Task instructions | Reproduce everything from the line that contains "des températures plus" down to the line that contains "Where would you" in the listing below, word for word and nothing more. Leave the pictures out.

Records |
##############################
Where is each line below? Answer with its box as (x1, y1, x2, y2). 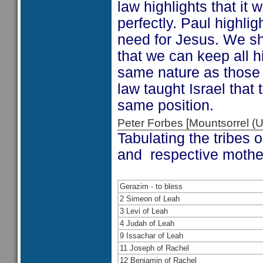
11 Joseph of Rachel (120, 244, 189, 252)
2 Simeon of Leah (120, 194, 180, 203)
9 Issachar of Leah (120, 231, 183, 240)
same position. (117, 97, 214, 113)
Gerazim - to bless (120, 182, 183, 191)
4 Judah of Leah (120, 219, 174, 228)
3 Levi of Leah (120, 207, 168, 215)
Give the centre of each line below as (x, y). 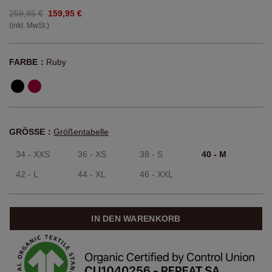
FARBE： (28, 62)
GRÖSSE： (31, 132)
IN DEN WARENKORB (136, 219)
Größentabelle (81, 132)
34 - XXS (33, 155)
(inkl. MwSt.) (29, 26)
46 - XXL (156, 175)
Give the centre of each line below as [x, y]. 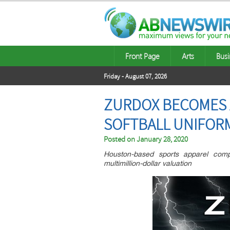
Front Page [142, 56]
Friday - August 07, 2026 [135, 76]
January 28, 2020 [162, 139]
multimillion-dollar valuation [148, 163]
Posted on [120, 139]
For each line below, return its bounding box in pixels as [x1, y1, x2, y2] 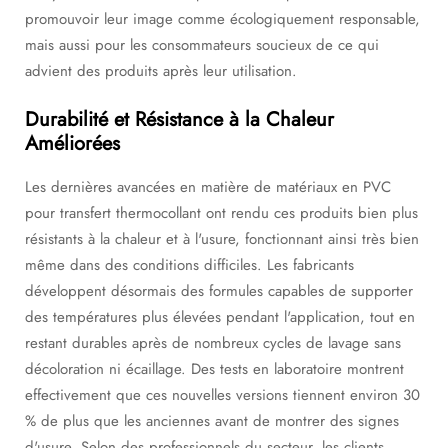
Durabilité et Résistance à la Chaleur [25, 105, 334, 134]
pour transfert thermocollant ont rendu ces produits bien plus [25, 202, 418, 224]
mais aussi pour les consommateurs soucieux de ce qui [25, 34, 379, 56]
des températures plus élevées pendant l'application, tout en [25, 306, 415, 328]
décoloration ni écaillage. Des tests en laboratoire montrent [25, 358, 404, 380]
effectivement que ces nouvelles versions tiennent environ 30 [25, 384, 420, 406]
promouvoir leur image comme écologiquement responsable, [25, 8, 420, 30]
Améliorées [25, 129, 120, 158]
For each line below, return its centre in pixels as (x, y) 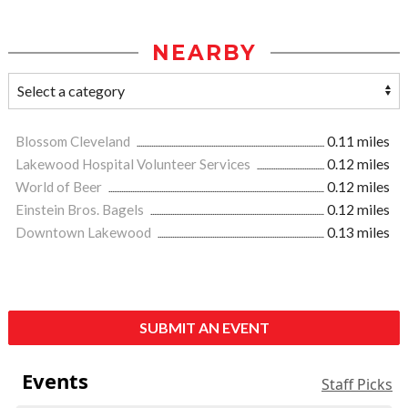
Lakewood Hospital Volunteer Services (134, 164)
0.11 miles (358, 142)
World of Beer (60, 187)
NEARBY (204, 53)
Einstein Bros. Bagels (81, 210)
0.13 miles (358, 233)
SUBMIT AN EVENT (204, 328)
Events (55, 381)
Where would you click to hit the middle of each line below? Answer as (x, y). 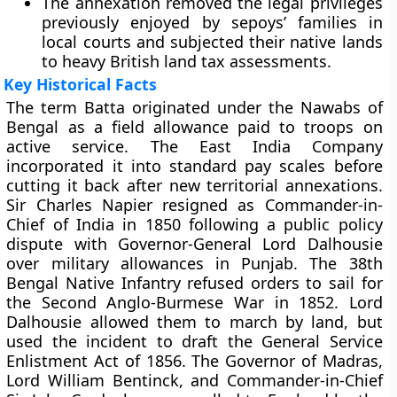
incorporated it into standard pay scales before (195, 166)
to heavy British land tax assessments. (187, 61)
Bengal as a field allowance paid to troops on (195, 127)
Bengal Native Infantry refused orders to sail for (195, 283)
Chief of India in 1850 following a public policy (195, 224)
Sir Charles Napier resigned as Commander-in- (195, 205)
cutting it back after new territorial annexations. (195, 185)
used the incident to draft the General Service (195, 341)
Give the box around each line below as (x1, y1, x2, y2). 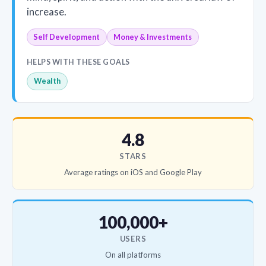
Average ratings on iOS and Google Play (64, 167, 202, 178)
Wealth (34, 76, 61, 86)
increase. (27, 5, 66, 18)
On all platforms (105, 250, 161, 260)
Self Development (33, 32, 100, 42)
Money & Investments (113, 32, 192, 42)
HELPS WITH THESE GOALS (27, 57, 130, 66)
##############################
Written answer |
des températures plus élevées pendant l'application, tout en [25, 306, 415, 328]
décoloration ni écaillage. Des tests en laboratoire montrent [25, 358, 404, 380]
effectivement que ces nouvelles versions tiennent environ 30 [25, 384, 420, 406]
promouvoir leur image comme écologiquement responsable, [25, 8, 420, 30]
Améliorées [25, 129, 120, 158]
For each line below, return its centre in pixels as (x, y) 
Lakewood Hospital Volunteer Services (134, 164)
0.11 miles (358, 142)
World of Beer (60, 187)
NEARBY (204, 53)
Einstein Bros. Bagels (81, 210)
0.13 miles (358, 233)
SUBMIT AN EVENT (204, 328)
Events (55, 381)
Where would you click to hit the middle of each line below? Answer as (x, y). 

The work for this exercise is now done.